# Ergo patterns?



## The Gopher (Aug 25, 2010)

Hello, i am new to the site and fairly new to slingshots. I have made several of them but they were all "naturals" none have been boardcuts. I like the ergo designs i have seen while browsingthe site but can't find any patterns. does anyone have an available "ergo" pattern? thanks, Dan.


----------



## Bill Hays (Aug 9, 2010)

Here's some you can use.
They should be coming up actual size.
Just print them off... take a pencil and blacken the backside of the printout.... Tape the printout down to the board you want to cut.. trace along the black line, transferring the outline to the board... then cutout, round off... and go have some more fun shooting them!

This is a standard type ergo









This one puts the wrist in a more comfortable position for aiming over the corner of the top fork in a butterfly type hold









This one puts the wrist in a more comfortable position while lining up the bands vertically









This one is a more radical angle for side shooting


----------



## The Gopher (Aug 25, 2010)

Thank you sir! they printed off small though, only about 2.75" across the outside of the forks.
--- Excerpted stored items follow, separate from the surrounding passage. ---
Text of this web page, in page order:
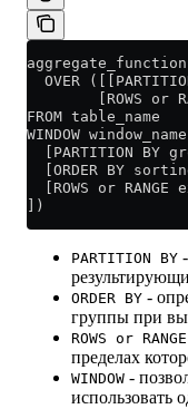
aggregate_function
OVER
[ROWS or
FROM table_name
WINDOW
[PARTITION BY
[ORDER BY
[ROWS or RANGE
])
PARTITION BY
ORDER BY -
группы при
ROWS or RANGE
пределах
WINDOW -
использовать
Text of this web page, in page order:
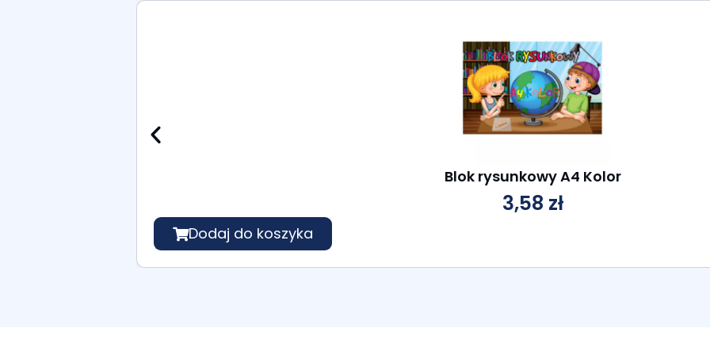
Blok rysunkowy A4 Kolor
3,58 zł
Dodaj do koszyka
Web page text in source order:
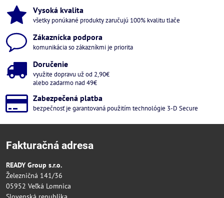
Vysoká kvalita
všetky ponúkané produkty zaručujú 100% kvalitu tlače
Zákaznícka podpora
komunikácia so zákazníkmi je priorita
Doručenie
využite dopravu už od 2,90€
alebo zadarmo nad 49€
Zabezpečená platba
bezpečnosť je garantovaná použitím technológie 3-D Secure
Fakturačná adresa
READY Group s.r.o.
Železničná 141/36
05952 Veľká Lomnica
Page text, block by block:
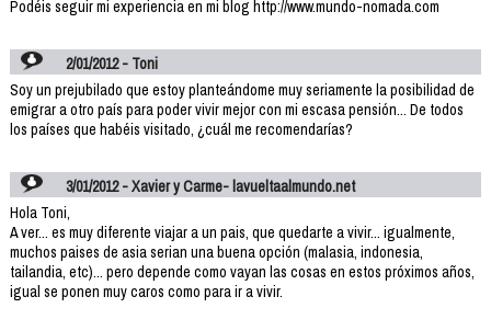
Podéis seguir mi experiencia en mi blog http://www.mundo-nomada.com
2/01/2012 - Toni
Soy un prejubilado que estoy planteándome muy seriamente la posibilidad de
emigrar a otro país para poder vivir mejor con mi escasa pensión... De todos
los países que habéis visitado, ¿cuál me recomendarías?
3/01/2012 - Xavier y Carme- lavueltaalmundo.net
Hola Toni,
A ver... es muy diferente viajar a un pais, que quedarte a vivir... igualmente,
muchos paises de asia serian una buena opción (malasia, indonesia,
tailandia, etc)... pero depende como vayan las cosas en estos próximos años,
igual se ponen muy caros como para ir a vivir.
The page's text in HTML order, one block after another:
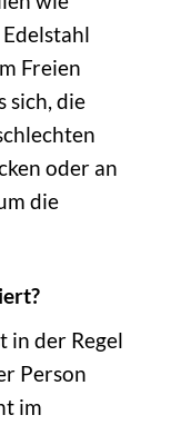
Freien
sich, die
oder an
die
in der Regel
Person
im
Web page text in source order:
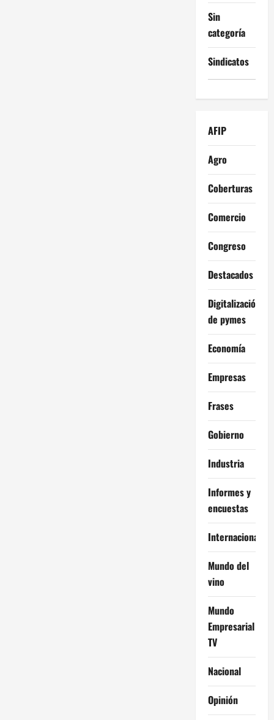
Sin
categoría
Sindicatos
AFIP
Agro
Coberturas
Comercio
Congreso
Destacados
Digitalización
de pymes
Economía
Empresas
Frases
Gobierno
Industria
Informes y
encuestas
Internacional
Mundo del
vino
Mundo
Empresarial
TV
Nacional
Opinión
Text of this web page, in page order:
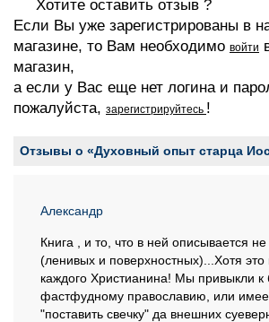
Хотите оставить отзыв ?
Если Вы уже зарегистрированы в
магазине, то Вам необходимо войти
магазин,
а если у Вас еще нет логина и
пожалуйста, зарегистрируйтесь !
Отзывы о «Духовный опыт старца
Александр
Книга , и то, что в ней описывается
(ленивых и поверхностных)...Хотя это
каждого Христианина! Мы привыкли к
фастфудному православию, или
"поставить свечку" да внешних
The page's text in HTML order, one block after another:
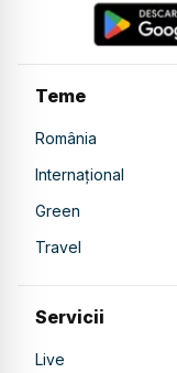
Teme
România
Internațional
Green
Travel
Servicii
Live
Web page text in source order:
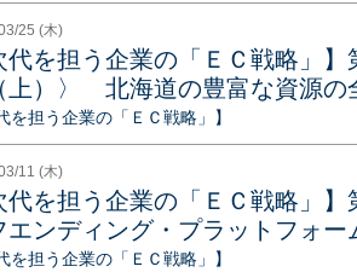
25 (木)
代を担う企業の「ＥＣ戦略」
上）〉 北海道の豊富な資源の
を担う企業の「ＥＣ戦略」】
11 (木)
代を担う企業の「ＥＣ戦略」
エンディング・プラットフォー
を担う企業の「ＥＣ戦略」】
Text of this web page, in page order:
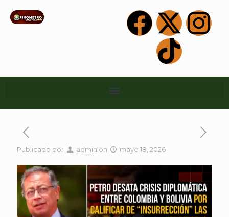
Publicado por admin on mayo 18, 2026
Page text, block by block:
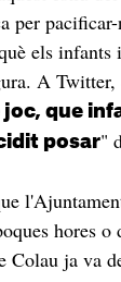
per
els infants
A Twitter,
joc, que
posar"
hores o
Colau ja va
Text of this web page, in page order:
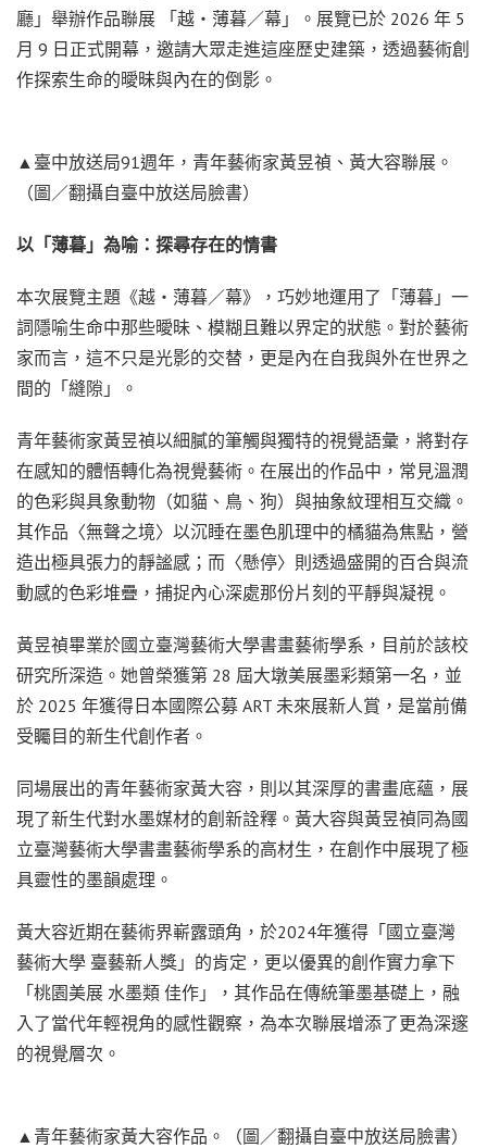
廳」舉辦作品聯展 「越・薄暮／幕」。展覽已於 2026 年 5
月 9 日正式開幕，邀請大眾走進這座歷史建築，透過藝術創
作探索生命的曖昧與內在的倒影。
▲臺中放送局91週年，青年藝術家黃昱禎、黃大容聯展。
（圖／翻攝自臺中放送局臉書）
以「薄暮」為喻：探尋存在的情書
本次展覽主題《越・薄暮／幕》，巧妙地運用了「薄暮」一
詞隱喻生命中那些曖昧、模糊且難以界定的狀態。對於藝術
家而言，這不只是光影的交替，更是內在自我與外在世界之
間的「縫隙」。
青年藝術家黃昱禎以細膩的筆觸與獨特的視覺語彙，將對存
在感知的體悟轉化為視覺藝術。在展出的作品中，常見溫潤
的色彩與具象動物（如貓、鳥、狗）與抽象紋理相互交織。
其作品〈無聲之境〉以沉睡在墨色肌理中的橘貓為焦點，營
造出極具張力的靜謐感；而〈懸停〉則透過盛開的百合與流
動感的色彩堆疊，捕捉內心深處那份片刻的平靜與凝視。
黃昱禎畢業於國立臺灣藝術大學書畫藝術學系，目前於該校
研究所深造。她曾榮獲第 28 屆大墩美展墨彩類第一名，並
於 2025 年獲得日本國際公募 ART 未來展新人賞，是當前備
受矚目的新生代創作者。
同場展出的青年藝術家黃大容，則以其深厚的書畫底蘊，展
現了新生代對水墨媒材的創新詮釋。黃大容與黃昱禎同為國
立臺灣藝術大學書畫藝術學系的高材生，在創作中展現了極
具靈性的墨韻處理。
黃大容近期在藝術界嶄露頭角，於2024年獲得「國立臺灣
藝術大學 臺藝新人獎」的肯定，更以優異的創作實力拿下
「桃園美展 水墨類 佳作」，其作品在傳統筆墨基礎上，融
入了當代年輕視角的感性觀察，為本次聯展增添了更為深邃
的視覺層次。
▲青年藝術家黃大容作品。（圖／翻攝自臺中放送局臉書）
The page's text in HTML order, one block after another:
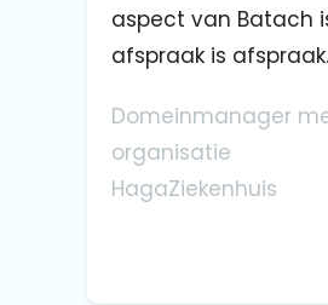
aspect van Batach
afspraak is afspraak.
Domeinmanager
organisatie
HagaZiekenhuis
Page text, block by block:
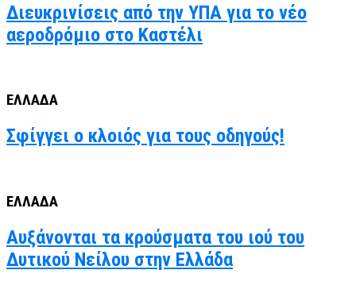
Διευκρινίσεις από την ΥΠΑ για το νέο
αεροδρόμιο στο Καστέλι
ΕΛΛΑΔΑ
Σφίγγει ο κλοιός για τους οδηγούς!
ΕΛΛΑΔΑ
Αυξάνονται τα κρούσματα του ιού του
Δυτικού Νείλου στην Ελλάδα
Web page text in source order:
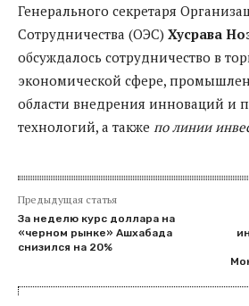
Генерального секретаря
Сотрудничества (ОЭС) Хусрава
обсуждалось сотрудничество в
экономической сфере,
области внедрения инноваций и
технологий, а также по линии
Предыдущая статья
За неделю курс доллара на
«черном рынке» Ашхабада
снизился на 20%
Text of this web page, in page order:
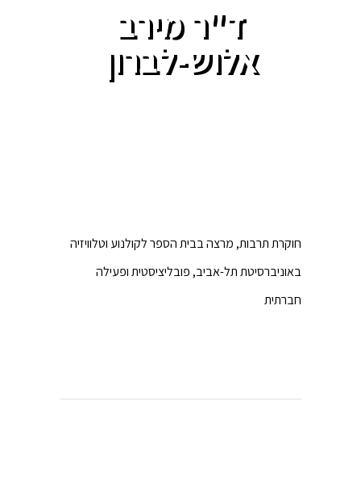
ד"ר מירב
אלוש-לברון
חוקרת תרבות, מרצה בבית הספר לקולנוע וטלוויזיה
באוניברסיטת תל-אביב, פובליציסטית ופעילה
חברתית
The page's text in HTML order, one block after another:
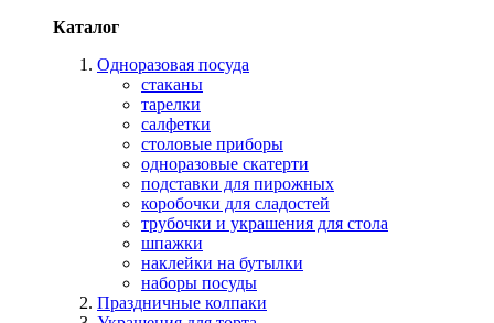
Каталог
Одноразовая посуда
стаканы
тарелки
салфетки
столовые приборы
одноразовые скатерти
подставки для пирожных
коробочки для сладостей
трубочки и украшения для стола
шпажки
наклейки на бутылки
наборы посуды
Праздничные колпаки
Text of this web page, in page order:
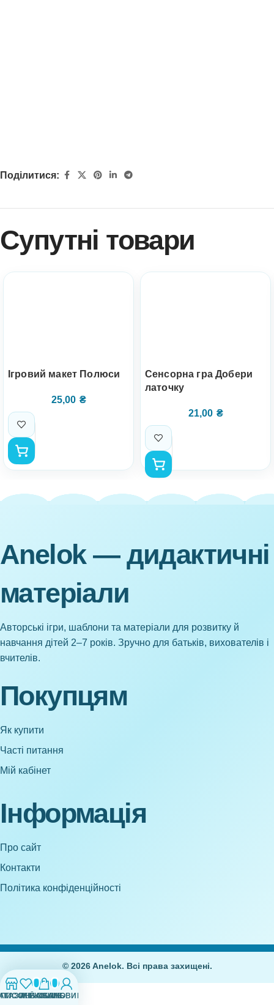
Поділитися:
Супутні товари
Ігровий макет Полюси
25,00 ₴
Сенсорна гра Добери
латочку
21,00 ₴
Anelok — дидактичні
матеріали
Авторські ігри, шаблони та матеріали для розвитку й
навчання дітей 2–7 років. Зручно для батьків, вихователів і
вчителів.
Покупцям
Як купити
Часті питання
Мій кабінет
Інформація
Про сайт
Контакти
Політика конфіденційності
0
БАЖАНЬ
0
КОШИК
МІЙ ОБЛІКОВИЙ ЗАПИС
© 2026 Anelok. Всі права захищені.
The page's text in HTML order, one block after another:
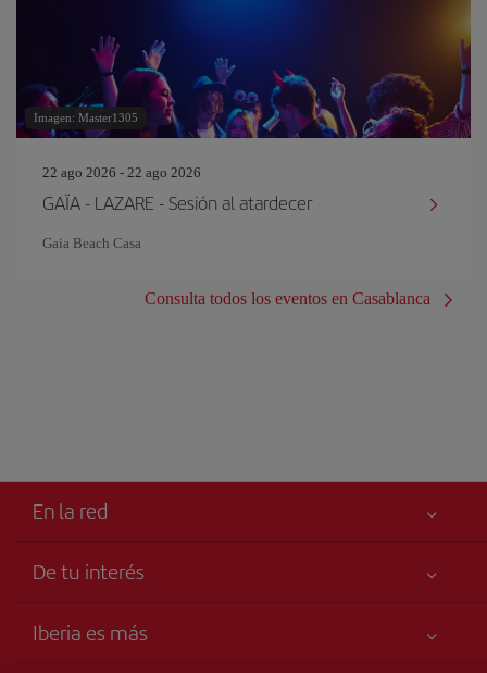
Imagen: Master1305
22 ago 2026 - 22 ago 2026
GAÏA - LAZARE - Sesión al atardecer
Gaia Beach Casa
Consulta todos los eventos en Casablanca
En la red
De tu interés
Declaración de accesibilidad
Iberia es más
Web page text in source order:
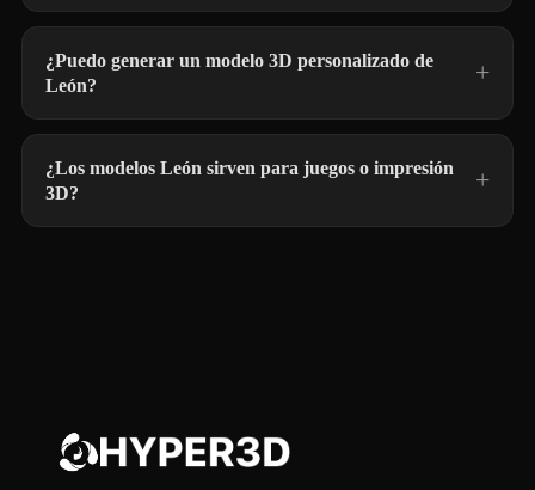
¿Puedo generar un modelo 3D personalizado de
León?
¿Los modelos León sirven para juegos o impresión
3D?
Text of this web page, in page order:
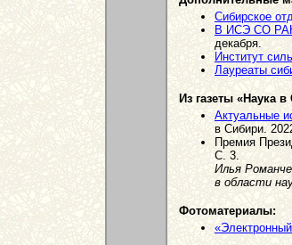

What should this dimension be and i can just enlarge the copies, thanks again, Dan.


----------



## Dayhiker (Mar 13, 2010)

Enlarge by a factor of 1.389 and they will be about 4 inches outside the forks and 2-1/4 inside.


----------



## joseph_curwen (Feb 8, 2010)

thanks!!


----------



## Dayhiker (Mar 13, 2010)

Thanks, Bill. That radical bottom one is lookin' real fine for gangsta style shooting. That's the one to paint black!









Oh, and may I ask what program you use to draw these nice patterns?


----------



## jmplsnt (Jan 1, 2010)

Even though board cuts aren't really my taste (diehard natural user) I really do like these. One or two of them I am truly taken with.

I also am taken with your willingness to share what seem to be some pretty solid designs. Two thumbs up to you Bill Hays!


----------



## Dayhiker (Mar 13, 2010)

Bill Hays is new to this forum and extraordinarily creative. I think he is going to become another ZDP-189


----------



## Bill Hays (Aug 9, 2010)

Thanks a lot guys... it's not about me, it's about the expansion of our little hobby. If I can come up with a few interesting ideas I'm more than willing to share as I don't really have any desire to get into the slingshot selling area... to much work for to little money!


----------



## Bill Hays (Aug 9, 2010)

Dayhiker said:


> Thanks, Bill. That radical bottom one is lookin' real fine for gangsta style shooting. That's the one to paint black!
> 
> 
> 
> ...


I keep notebooks around all the time to put down drawings and other ideas for all sorts of things, I've got probably 200 full ones stored away in bins... but when I need to put something online I use the JASC Paintshop Pro program... super easy and intuitive to use.


----------



## Dayhiker (Mar 13, 2010)

Hey Bill. . . the program? l really don't know where to get it. Sounds like a Macintosh thing. I use MS. Can you hook me up?


----------



## Bill Hays (Aug 9, 2010)

You can get it for less than $20 from: http://www.amazon.com/gp/offer-listing/B0019LTWOE/ref=dp_olp_used?ie=UTF8&condition=used

Or you can get it off eBay for less sometimes.

I've used it for about 12 or 13 years... and older version, but it still does everything I need to do.

Edited to add: there's a website that says it has the older versions... for free? check here: http://www.oldversion.com/Paint_Shop_Pro.html
look towards the bottom of the page...


----------



## Dayhiker (Mar 13, 2010)

Thanks, Bill I downloaded it and will try it.


----------



## The Gopher (Aug 25, 2010)

Thanks a million Bill!


----------



## Paul (Jun 15, 2010)

I've boardcut #2 and #4. Great stuff.
Thanks Bill.


----------